* [Work task]: Show every line of the data that contains the string "cage".

* [Data extracted from a collection]:
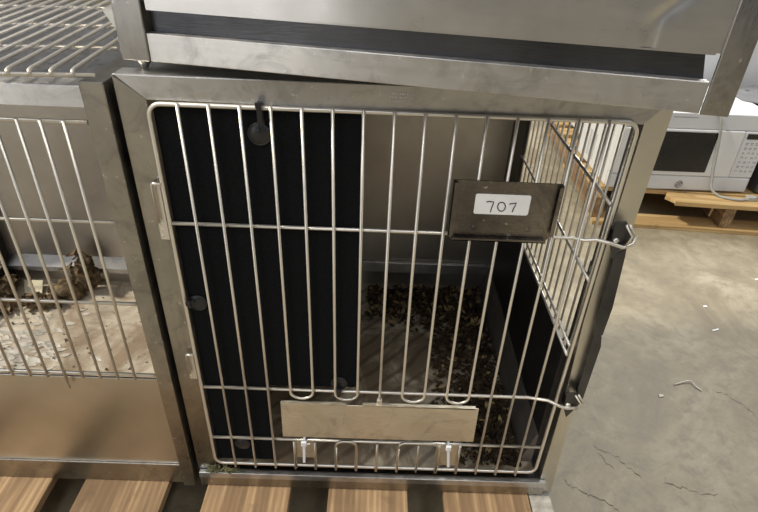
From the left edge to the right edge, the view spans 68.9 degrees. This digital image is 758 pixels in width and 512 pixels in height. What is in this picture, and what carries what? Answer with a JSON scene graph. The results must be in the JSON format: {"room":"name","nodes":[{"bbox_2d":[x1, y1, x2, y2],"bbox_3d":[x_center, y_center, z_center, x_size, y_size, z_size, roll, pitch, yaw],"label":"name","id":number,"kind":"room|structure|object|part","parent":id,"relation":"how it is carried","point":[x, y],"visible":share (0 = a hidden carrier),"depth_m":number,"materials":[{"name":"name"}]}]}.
{"room":"animal kennel room","nodes":[
{"label":"animal kennel room","id":0,"kind":"room"},
{"bbox_2d":[13,0,757,511],"bbox_3d":[0.230,0.029,1.897,12.000,0.100,12.000,2,33,-1],"label":"floor","id":1,"kind":"structure","parent":0,"point":[658,335],"depth_m":1.38,"materials":[{"name":"concrete"}]},
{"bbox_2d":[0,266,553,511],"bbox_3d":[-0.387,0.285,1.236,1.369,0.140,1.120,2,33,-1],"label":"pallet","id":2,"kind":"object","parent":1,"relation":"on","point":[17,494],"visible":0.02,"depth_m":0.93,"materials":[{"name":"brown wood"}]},
{"bbox_2d":[0,0,198,485],"bbox_3d":[-0.602,-0.049,0.979,0.610,0.682,0.536,2,33,-1],"label":"cage","id":3,"kind":"object","parent":2,"relation":"on","point":[67,181],"visible":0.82,"depth_m":0.88,"materials":[{"name":"metal"}]},
{"bbox_2d":[0,274,17,314],"bbox_3d":[-0.866,0.088,1.263,0.073,0.055,0.134,-13,36,-23],"label":"clump","id":4,"kind":"object","parent":3,"relation":"on","point":[6,291],"visible":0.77,"depth_m":1.26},
{"bbox_2d":[19,291,46,311],"bbox_3d":[-0.785,0.099,1.260,0.080,0.038,0.056,20,37,25],"label":"clump","id":5,"kind":"object","parent":3,"relation":"on","point":[30,305],"visible":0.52,"depth_m":1.26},
{"bbox_2d":[24,280,42,292],"bbox_3d":[-0.823,0.073,1.313,0.054,0.017,0.034,2,33,-1],"label":"scrap","id":6,"kind":"object","parent":3,"relation":"on","point":[38,284],"visible":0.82,"depth_m":1.31,"materials":[{"name":"beige paper"}]},
{"bbox_3d":[-0.592,-0.187,0.597,0.558,0.024,0.030,2,33,-1],"label":"rail","id":7,"kind":"part","parent":3,"relation":"part of","materials":[{"name":"metal"}]},
{"bbox_2d":[0,309,101,372],"bbox_3d":[-0.754,0.187,1.151,0.293,0.010,0.248,-16,37,-26],"label":"flakes","id":8,"kind":"object","parent":3,"relation":"on","point":[11,354],"visible":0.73,"depth_m":1.15,"materials":[{"name":"white paper"}]},
{"bbox_2d":[0,0,118,77],"bbox_3d":[-0.604,-0.343,0.792,0.572,0.011,0.584,-1,33,-5],"label":"wire rack","id":9,"kind":"object","parent":3,"relation":"on","point":[12,6],"visible":0.77,"depth_m":0.70,"materials":[{"name":"silver metal"}]},
{"bbox_2d":[36,248,100,309],"bbox_3d":[-0.717,0.053,1.264,0.117,0.125,0.108,2,33,-1],"label":"clump","id":10,"kind":"object","parent":3,"relation":"on","point":[78,279],"visible":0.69,"depth_m":1.28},
{"bbox_2d":[8,297,146,372],"bbox_3d":[-0.596,0.207,1.135,0.500,0.004,0.452,2,33,-1],"label":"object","id":11,"kind":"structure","parent":3,"relation":"on","point":[66,339],"depth_m":1.18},
{"bbox_2d":[0,117,154,388],"bbox_3d":[-0.603,0.015,0.708,0.563,0.411,0.010,2,33,-1],"label":"grille","id":12,"kind":"object","parent":3,"relation":"attached to","point":[58,379],"depth_m":0.72,"materials":[{"name":"metal"}]},
{"bbox_3d":[-0.610,0.254,0.869,0.566,0.196,0.004,2,33,-1],"label":"kick panel","id":13,"kind":"part","parent":3,"relation":"part of","materials":[{"name":"metal"}]},
{"bbox_3d":[-0.614,0.351,0.943,0.566,0.048,0.029,2,33,-1],"label":"rail","id":14,"kind":"part","parent":3,"relation":"part of","materials":[{"name":"metal"}]},
{"bbox_3d":[-0.313,0.098,0.771,0.026,0.682,0.030,2,33,-1],"label":"post","id":15,"kind":"part","parent":3,"relation":"part of","materials":[{"name":"metal"}]},
{"bbox_2d":[111,61,672,494],"bbox_3d":[0.011,-0.031,0.986,0.604,0.689,0.571,2,33,-1],"label":"cage","id":16,"kind":"object","parent":2,"relation":"on","point":[444,200],"visible":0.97,"depth_m":0.83,"materials":[{"name":"metal"}]},
{"bbox_3d":[-0.277,0.092,0.776,0.032,0.688,0.028,2,33,-1],"label":"post","id":17,"kind":"part","parent":16,"relation":"part of","materials":[{"name":"metal"}]},
{"bbox_2d":[204,462,240,474],"bbox_3d":[-0.260,0.353,0.920,0.064,0.022,0.018,2,33,-1],"label":"grass clippings","id":18,"kind":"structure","parent":16,"relation":"on","point":[211,469],"depth_m":0.92,"materials":[{"name":"plant"}]},
{"bbox_2d":[153,101,361,458],"bbox_3d":[-0.143,0.088,0.751,0.228,0.605,0.019,2,33,-1],"label":"panel","id":19,"kind":"object","parent":16,"relation":"attached to","point":[225,122],"visible":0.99,"depth_m":0.70,"materials":[{"name":"black plastic"}]},
{"bbox_2d":[301,437,309,462],"bbox_3d":[-0.117,0.311,0.890,0.014,0.050,0.016,2,33,-1],"label":"cable tie","id":20,"kind":"object","parent":16,"relation":"attached to","point":[304,443],"visible":0.99,"depth_m":0.88,"materials":[{"name":"white plastic"}]},
{"bbox_3d":[-0.119,0.312,0.894,0.037,0.041,0.002,2,33,-1],"label":"catch plate","id":21,"kind":"part","parent":16,"relation":"part of","materials":[{"name":"metal"}]},
{"bbox_3d":[-0.011,0.384,0.956,0.584,0.023,0.031,2,33,-1],"label":"rail","id":22,"kind":"part","parent":16,"relation":"part of","materials":[{"name":"metal"}]},
{"bbox_3d":[0.000,0.255,0.849,0.299,0.076,0.006,2,33,-1],"label":"flap plate","id":23,"kind":"part","parent":16,"relation":"part of","materials":[{"name":"metal"}]},
{"bbox_3d":[0.019,-0.174,0.602,0.598,0.033,0.028,2,33,-1],"label":"rail","id":24,"kind":"part","parent":16,"relation":"part of","materials":[{"name":"metal"}]},
{"bbox_2d":[102,0,757,116],"bbox_3d":[0.080,-0.591,0.584,0.615,0.690,0.553,8,33,9],"label":"cage","id":25,"kind":"object","parent":16,"relation":"on","point":[648,54],"visible":1,"depth_m":0.51,"materials":[{"name":"metal"}]},
{"bbox_3d":[-0.240,-0.499,0.410,0.032,0.680,0.030,8,33,9],"label":"post","id":26,"kind":"part","parent":25,"relation":"part of","materials":[{"name":"metal"}]},
{"bbox_3d":[0.026,-0.180,0.534,0.539,0.028,0.010,8,33,9],"label":"rail","id":27,"kind":"part","parent":25,"relation":"part of","materials":[{"name":"metal"}]},
{"bbox_3d":[0.031,-0.268,0.476,0.536,0.139,0.005,8,33,9],"label":"kick panel","id":28,"kind":"part","parent":25,"relation":"part of","materials":[{"name":"metal"}]},
{"bbox_3d":[0.315,-0.418,0.322,0.025,0.680,0.030,8,33,9],"label":"post","id":29,"kind":"part","parent":25,"relation":"part of","materials":[{"name":"metal"}]},
{"bbox_2d":[365,282,521,467],"bbox_3d":[0.111,0.210,1.139,0.294,0.032,0.519,2,33,-1],"label":"leaf litter","id":30,"kind":"object","parent":16,"relation":"on","point":[498,409],"visible":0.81,"depth_m":1.16,"materials":[{"name":"brown plant"}]},
{"bbox_3d":[0.110,0.324,0.899,0.037,0.050,0.002,2,33,-1],"label":"catch plate","id":31,"kind":"part","parent":16,"relation":"part of","materials":[{"name":"metal"}]},
{"bbox_2d":[446,441,451,466],"bbox_3d":[0.111,0.319,0.892,0.010,0.050,0.016,2,33,-1],"label":"cable tie","id":32,"kind":"object","parent":16,"relation":"attached to","point":[448,446],"visible":1,"depth_m":0.88,"materials":[{"name":"white plastic"}]},
{"bbox_3d":[0.276,-0.032,1.007,0.006,0.684,0.503,2,33,-1],"label":"liner panel","id":33,"kind":"part","parent":16,"relation":"part of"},
{"bbox_3d":[0.284,0.215,0.822,0.025,0.053,0.018,2,33,-1],"label":"latch plate","id":34,"kind":"part","parent":16,"relation":"part of","materials":[{"name":"metal"}]},
{"bbox_2d":[519,121,633,355],"bbox_3d":[0.280,-0.122,0.876,0.007,0.363,0.423,2,33,-1],"label":"grille","id":35,"kind":"object","parent":16,"relation":"attached to","point":[628,187],"depth_m":0.77,"materials":[{"name":"metal"}]},
{"bbox_3d":[0.293,0.112,0.783,0.034,0.688,0.028,2,33,-1],"label":"post","id":36,"kind":"part","parent":16,"relation":"part of","materials":[{"name":"metal"}]},
{"bbox_3d":[0.289,-0.023,0.669,0.025,0.053,0.018,2,33,-1],"label":"latch plate","id":37,"kind":"part","parent":16,"relation":"part of","materials":[{"name":"metal"}]},
{"bbox_2d":[564,479,616,509],"bbox_3d":[0.428,0.483,1.111,0.091,0.001,0.073,2,33,-1],"label":"crack","id":38,"kind":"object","parent":1,"relation":"on","point":[564,479],"depth_m":1.11,"materials":[{"name":"grey concrete"}]},
{"bbox_2d":[548,122,757,235],"bbox_3d":[1.447,-0.392,2.433,1.220,0.117,1.005,4,33,3],"label":"pallet","id":39,"kind":"object","parent":1,"relation":"on","point":[721,212],"visible":0.35,"depth_m":2.07,"materials":[{"name":"brown wood"}]},
{"bbox_2d":[578,86,757,200],"bbox_3d":[1.126,-0.460,2.120,0.547,0.312,0.460,2,33,-1],"label":"microwave","id":40,"kind":"object","parent":39,"relation":"on","point":[697,151],"visible":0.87,"depth_m":1.99,"materials":[{"name":"white plastic"}]},
{"bbox_3d":[1.070,-0.377,1.994,0.438,0.175,0.025,2,33,-1],"label":"door","id":41,"kind":"part","parent":40,"relation":"part of","materials":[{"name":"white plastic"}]},
{"bbox_3d":[1.199,-0.445,2.101,0.163,0.312,0.484,-9,35,-18],"label":"power cord","id":42,"kind":"part","parent":40,"relation":"part of","materials":[{"name":"white plastic"}]},
{"bbox_3d":[1.332,-0.368,1.997,0.084,0.175,0.024,2,33,-1],"label":"control panel","id":43,"kind":"part","parent":40,"relation":"part of","materials":[{"name":"white plastic"}]},
{"bbox_2d":[736,85,757,103],"bbox_3d":[1.453,-0.632,2.141,0.154,0.004,0.291,29,41,35],"label":"plate","id":44,"kind":"object","parent":40,"relation":"on","point":[749,93],"visible":0.94,"depth_m":2.12,"materials":[{"name":"ceramic"}]},
{"bbox_2d":[747,102,757,192],"bbox_3d":[1.659,-0.435,2.144,0.492,0.283,0.374,2,33,-1],"label":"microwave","id":45,"kind":"object","parent":39,"relation":"on","point":[752,184],"visible":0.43,"depth_m":2.07,"materials":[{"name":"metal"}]},
{"bbox_2d":[674,380,701,390],"bbox_3d":[0.772,0.320,1.381,0.065,0.006,0.027,11,34,13],"label":"twig","id":46,"kind":"object","parent":1,"relation":"on","point":[685,380],"visible":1,"depth_m":1.38,"materials":[{"name":"wood"}]},
{"bbox_2d":[571,29,757,132],"bbox_3d":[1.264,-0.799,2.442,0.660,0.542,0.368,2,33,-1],"label":"wall","id":47,"kind":"structure","parent":0,"point":[750,78],"depth_m":2.25,"materials":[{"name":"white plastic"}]}
]}

* [Solution to this problem]:
{"bbox_2d":[0,0,198,485],"bbox_3d":[-0.602,-0.049,0.979,0.610,0.682,0.536,2,33,-1],"label":"cage","id":3,"kind":"object","parent":2,"relation":"on","point":[67,181],"visible":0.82,"depth_m":0.88,"materials":[{"name":"metal"}]},
{"bbox_2d":[111,61,672,494],"bbox_3d":[0.011,-0.031,0.986,0.604,0.689,0.571,2,33,-1],"label":"cage","id":16,"kind":"object","parent":2,"relation":"on","point":[444,200],"visible":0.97,"depth_m":0.83,"materials":[{"name":"metal"}]},
{"bbox_2d":[102,0,757,116],"bbox_3d":[0.080,-0.591,0.584,0.615,0.690,0.553,8,33,9],"label":"cage","id":25,"kind":"object","parent":16,"relation":"on","point":[648,54],"visible":1,"depth_m":0.51,"materials":[{"name":"metal"}]},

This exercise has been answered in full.